Ditto when entering the public schools as a business partner and seeing the chaos in the halls and classrooms and the expenditure for a new 12-foot -high hurricane fence across the rear of the school to prevent students from escaping during the school day, while visiting the nearby parochial school, same exact demographic, and seeing order and teaching in progress, you are not surprised that the high school graduation rate of those attending the parochial elementary school is 87%, while those attending the public middle school is 57%.

Perhaps the most encouraging prospect, as the article cites, is the effect that a better alternative than the local public school will have upon those schools. The corporate monopoly presented primarily by the NEA, self-interested rather than student-interested (as any dominant corporate monopoly tends to become), will be forced to allocate resources toward the actual student.  Consequently, it will either improve student education, increase days and hours of classroom time, which currently ranks 28th out of 28 OECD countries, or lose its 3% take on teachers' salaries. (I am not claiming the NEA is worse than other corporate monopolies; rather, it is typical of such monopolies.)  When competition is introduced, performance either improves or its market dwindles. And that, likely, would be the greatest benefit of all: faced with the necessity of educating competently, these schools will begin doing so.  

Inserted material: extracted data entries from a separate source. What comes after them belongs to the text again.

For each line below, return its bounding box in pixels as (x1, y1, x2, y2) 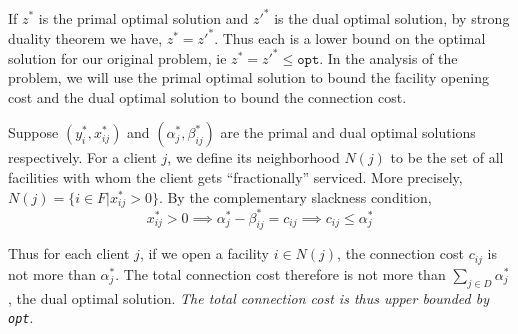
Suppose (8, 122, 59, 143)
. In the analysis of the (319, 47, 458, 68)
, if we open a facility (139, 243, 269, 264)
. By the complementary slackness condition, (158, 186, 432, 207)
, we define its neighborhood (167, 147, 340, 168)
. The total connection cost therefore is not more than (115, 263, 446, 284)
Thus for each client (8, 243, 130, 264)
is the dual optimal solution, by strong (274, 7, 510, 28)
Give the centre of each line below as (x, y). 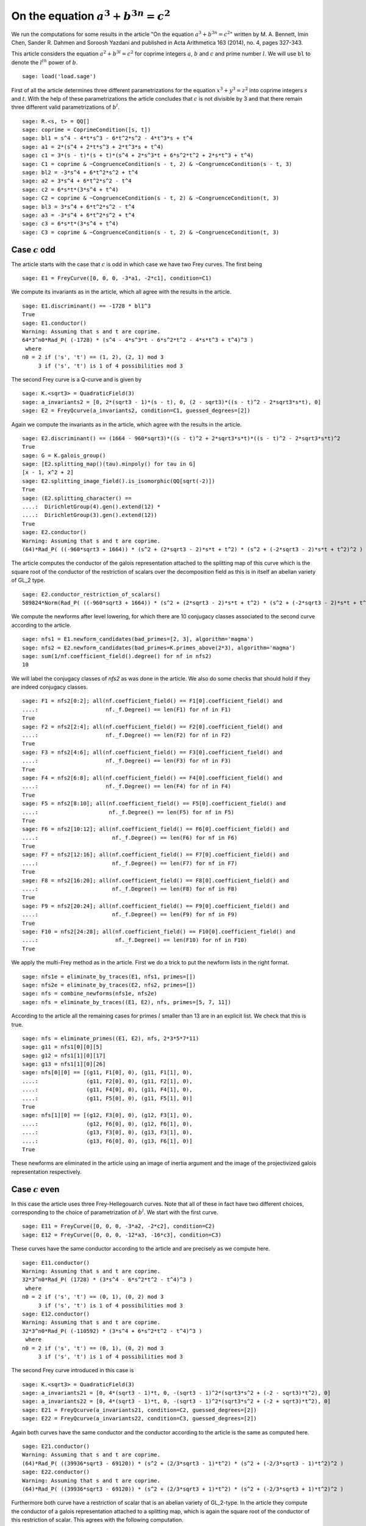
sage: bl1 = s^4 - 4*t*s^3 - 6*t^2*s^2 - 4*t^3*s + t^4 (107, 138)
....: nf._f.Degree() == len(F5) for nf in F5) (128, 812)
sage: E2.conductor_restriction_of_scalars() (91, 594)
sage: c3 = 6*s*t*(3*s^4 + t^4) (70, 224)
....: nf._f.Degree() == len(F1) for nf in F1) (127, 709)
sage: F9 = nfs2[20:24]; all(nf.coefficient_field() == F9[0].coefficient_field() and (156, 906)
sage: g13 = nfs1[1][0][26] (64, 1064)
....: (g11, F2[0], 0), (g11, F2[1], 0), (107, 1081)
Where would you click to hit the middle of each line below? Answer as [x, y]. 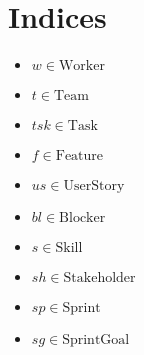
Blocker [82, 218]
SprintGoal [96, 340]
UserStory [94, 186]
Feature [79, 156]
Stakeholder [99, 278]
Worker [81, 66]
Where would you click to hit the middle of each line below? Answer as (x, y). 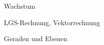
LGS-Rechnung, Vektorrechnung (52, 22)
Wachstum (20, 6)
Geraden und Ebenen (36, 38)
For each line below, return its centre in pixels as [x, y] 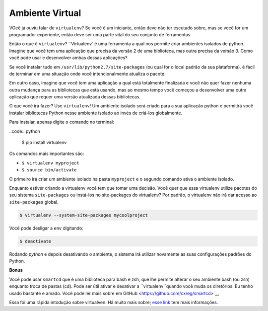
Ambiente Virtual [45, 13]
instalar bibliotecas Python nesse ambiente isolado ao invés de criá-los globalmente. [96, 113]
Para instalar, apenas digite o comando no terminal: [62, 122]
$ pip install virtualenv [44, 143]
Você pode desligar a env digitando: [46, 228]
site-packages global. [34, 202]
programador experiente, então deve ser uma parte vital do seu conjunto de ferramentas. [100, 34]
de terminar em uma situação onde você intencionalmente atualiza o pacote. [87, 74]
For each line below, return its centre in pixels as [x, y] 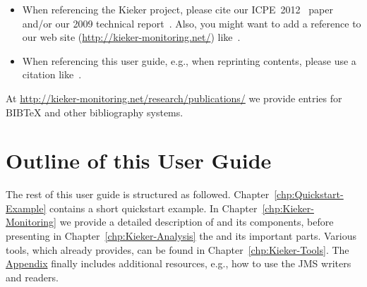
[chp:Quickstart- [309, 194]
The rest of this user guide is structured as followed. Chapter [138, 194]
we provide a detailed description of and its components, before [197, 222]
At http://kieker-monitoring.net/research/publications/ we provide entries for [174, 98]
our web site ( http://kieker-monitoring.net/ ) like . [131, 37]
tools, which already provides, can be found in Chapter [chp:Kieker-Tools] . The [178, 249]
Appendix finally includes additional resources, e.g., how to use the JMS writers [179, 263]
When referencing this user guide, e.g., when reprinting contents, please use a [189, 60]
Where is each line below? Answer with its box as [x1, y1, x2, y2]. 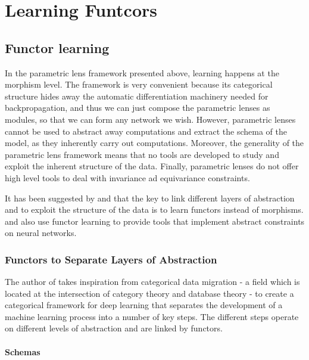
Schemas [5, 345, 40, 358]
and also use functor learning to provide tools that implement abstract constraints [5, 215, 305, 227]
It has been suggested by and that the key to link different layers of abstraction [5, 191, 295, 204]
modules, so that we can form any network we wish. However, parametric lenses [5, 113, 296, 125]
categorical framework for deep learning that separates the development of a [5, 299, 283, 311]
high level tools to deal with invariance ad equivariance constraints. [5, 171, 250, 184]
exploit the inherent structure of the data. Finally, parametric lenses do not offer [5, 160, 299, 172]
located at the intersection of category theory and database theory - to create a [5, 287, 294, 299]
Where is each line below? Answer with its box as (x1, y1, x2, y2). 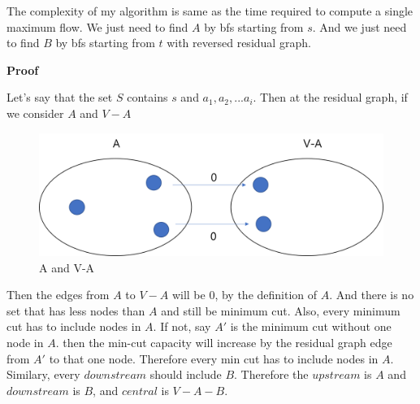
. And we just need (312, 18, 407, 35)
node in (6, 334, 44, 351)
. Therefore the (234, 366, 309, 383)
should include (149, 366, 222, 383)
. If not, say (153, 318, 211, 335)
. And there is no (329, 286, 414, 303)
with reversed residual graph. (167, 34, 311, 51)
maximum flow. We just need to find (6, 18, 188, 35)
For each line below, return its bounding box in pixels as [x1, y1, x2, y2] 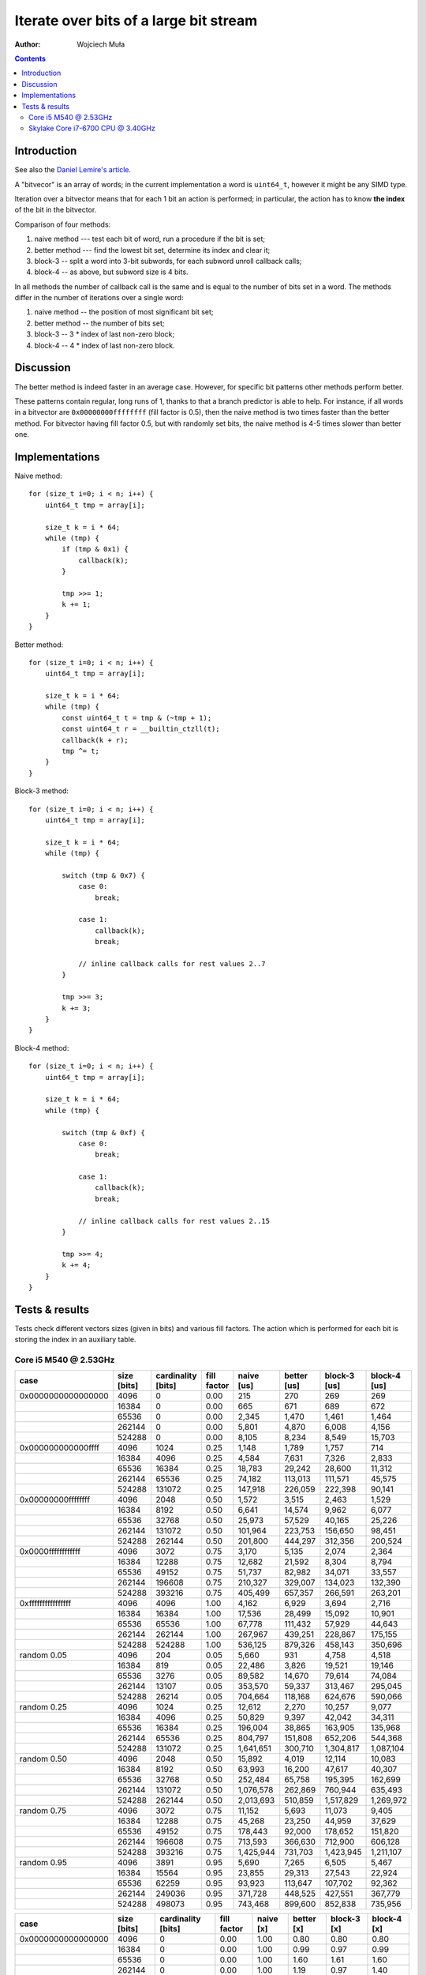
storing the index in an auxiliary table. [14, 1335, 136, 1345]
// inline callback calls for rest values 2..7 [78, 960, 266, 969]
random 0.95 [19, 1857, 67, 1868]
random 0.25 [19, 1702, 67, 1713]
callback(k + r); [62, 735, 129, 744]
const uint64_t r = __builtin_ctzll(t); [62, 724, 220, 734]
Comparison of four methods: [14, 220, 111, 229]
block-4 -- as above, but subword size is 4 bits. [34, 267, 189, 276]
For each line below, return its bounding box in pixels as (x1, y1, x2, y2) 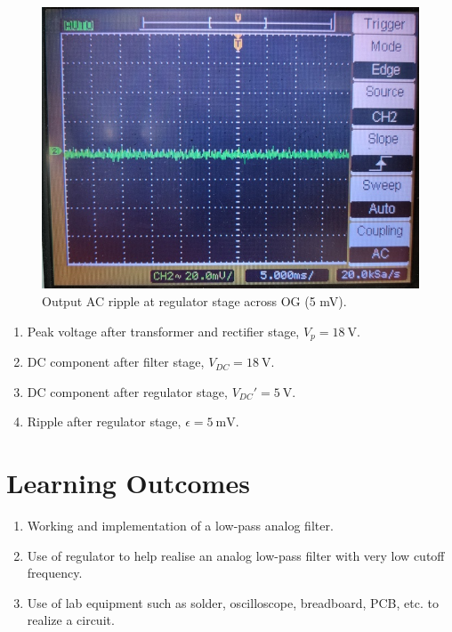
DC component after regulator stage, (27, 382, 228, 401)
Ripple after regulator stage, (27, 412, 182, 431)
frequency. (27, 563, 83, 582)
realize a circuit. (27, 611, 115, 629)
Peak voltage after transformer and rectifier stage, (27, 321, 300, 340)
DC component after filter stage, (27, 352, 205, 371)
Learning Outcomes (6, 465, 250, 501)
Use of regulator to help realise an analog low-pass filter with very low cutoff (27, 546, 445, 564)
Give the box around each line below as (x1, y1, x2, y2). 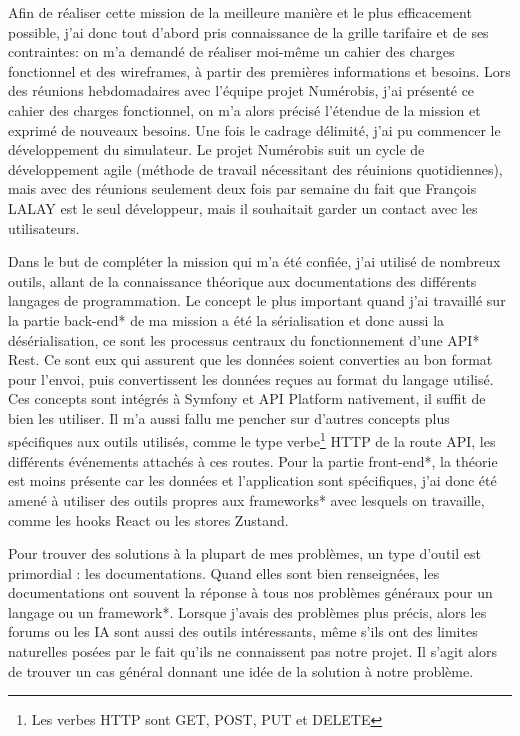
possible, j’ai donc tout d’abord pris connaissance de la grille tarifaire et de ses (8, 21, 489, 42)
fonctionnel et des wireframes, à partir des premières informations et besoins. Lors (8, 60, 511, 81)
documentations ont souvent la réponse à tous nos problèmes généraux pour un (8, 582, 493, 603)
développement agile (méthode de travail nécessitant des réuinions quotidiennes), (8, 158, 503, 179)
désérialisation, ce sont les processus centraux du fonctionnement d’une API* (8, 329, 480, 350)
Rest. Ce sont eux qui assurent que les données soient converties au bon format (8, 349, 493, 370)
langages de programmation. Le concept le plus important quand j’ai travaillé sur (8, 290, 506, 311)
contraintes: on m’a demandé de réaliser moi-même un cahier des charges (8, 41, 455, 62)
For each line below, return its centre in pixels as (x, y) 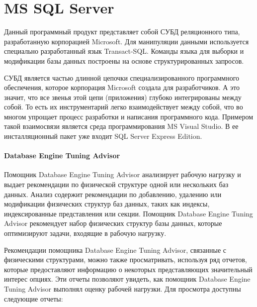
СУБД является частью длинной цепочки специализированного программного (122, 77)
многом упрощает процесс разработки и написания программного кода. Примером (128, 116)
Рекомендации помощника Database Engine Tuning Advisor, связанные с (115, 250)
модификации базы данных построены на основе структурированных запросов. (124, 60)
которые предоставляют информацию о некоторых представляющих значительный (128, 269)
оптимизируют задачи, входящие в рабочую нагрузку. (85, 233)
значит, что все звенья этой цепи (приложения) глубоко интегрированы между (123, 97)
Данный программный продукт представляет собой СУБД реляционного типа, (122, 32)
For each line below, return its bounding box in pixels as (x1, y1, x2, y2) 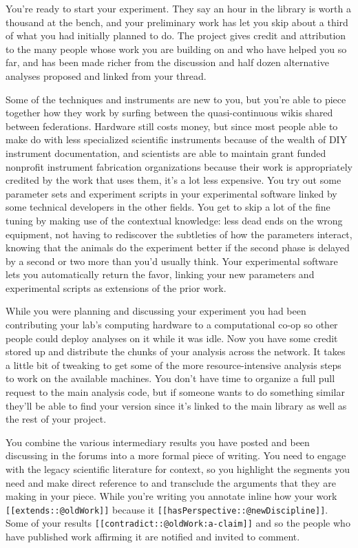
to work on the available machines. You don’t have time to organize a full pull (6, 371, 335, 386)
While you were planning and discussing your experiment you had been (6, 304, 306, 318)
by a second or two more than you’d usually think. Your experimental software (6, 253, 338, 268)
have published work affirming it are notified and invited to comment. (6, 529, 300, 544)
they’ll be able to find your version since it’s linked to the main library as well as (6, 398, 347, 412)
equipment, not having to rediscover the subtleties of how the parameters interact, (6, 226, 352, 241)
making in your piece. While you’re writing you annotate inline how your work (6, 489, 337, 503)
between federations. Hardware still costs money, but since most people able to (6, 118, 338, 133)

Provide the alternative these inner city parents are demanding. Neither Wall Street nor anyone else will be able to improve the performance of America's middle class if they continue receiving 3rd quartile students and expected to compete with South Korea, Japan, or other better educated work forces. Let's begin to concentrate our efforts not on the entitlement mentality of giving the person a fish, but rather teaching them to fish. One is merely a meal and consumes itself; the other is sustainable and lasts a lifetime.

Viva Cristo Rey! 
Stephen Haessler | 11/18/2011 - 5:27pm
We are blessed in Tucson to have a Cristo Rey school in our city, San Miguel High School. I have seen this incredible school make positive contributions to students and their families. It has become an anchor of development in the neighborhood. It is a gift of vision and dedication. The above article is spot on. We know how to address this issue; vouchers, tax credits, charters, choice. Thank God Cristo Rey and NativityMiguel are acting on the Pope's request that we not abandon a Catholic education presence in American inner cities. Inspiring work! 
raymond rice | 11/18/2011 - 2:20pm
Public  funding of independent (Non - Public  )  education is  a  guarantee of  the Universal  Declaration of Human  Rights( UDHR).  The Chair of the Delegation to write the UDHR , Eleanore Roosevelt ( also the USA  Delegate)  was originally opposed  to  Government  guarantees of free  primary   and secondary  education coupled with the provision that  the parents  be the sole decision maker  of how that  was to be accomplished. She  eventually  was  convinced by her fellow Delegates of the  wisdom of  the parents  given  the decision making  authority.Her original  position  was "We  don't  do that in  America".Her  fellow Delegates(world  class  Statesmen) convinced her  by citing  real examples in  Europe , Asia and the Mid -East, of how  the state took over education and  then  took over the children in opposition   to their parents. The convincing arguments that won USA  support   are in the minutes  of the  UDHR Delegation  Meetings , copies of  which are deposited in  several  Universities. I read them at Columbia University. The political  Left rejects this Human Right , believing that it  will lesson their control of education in America.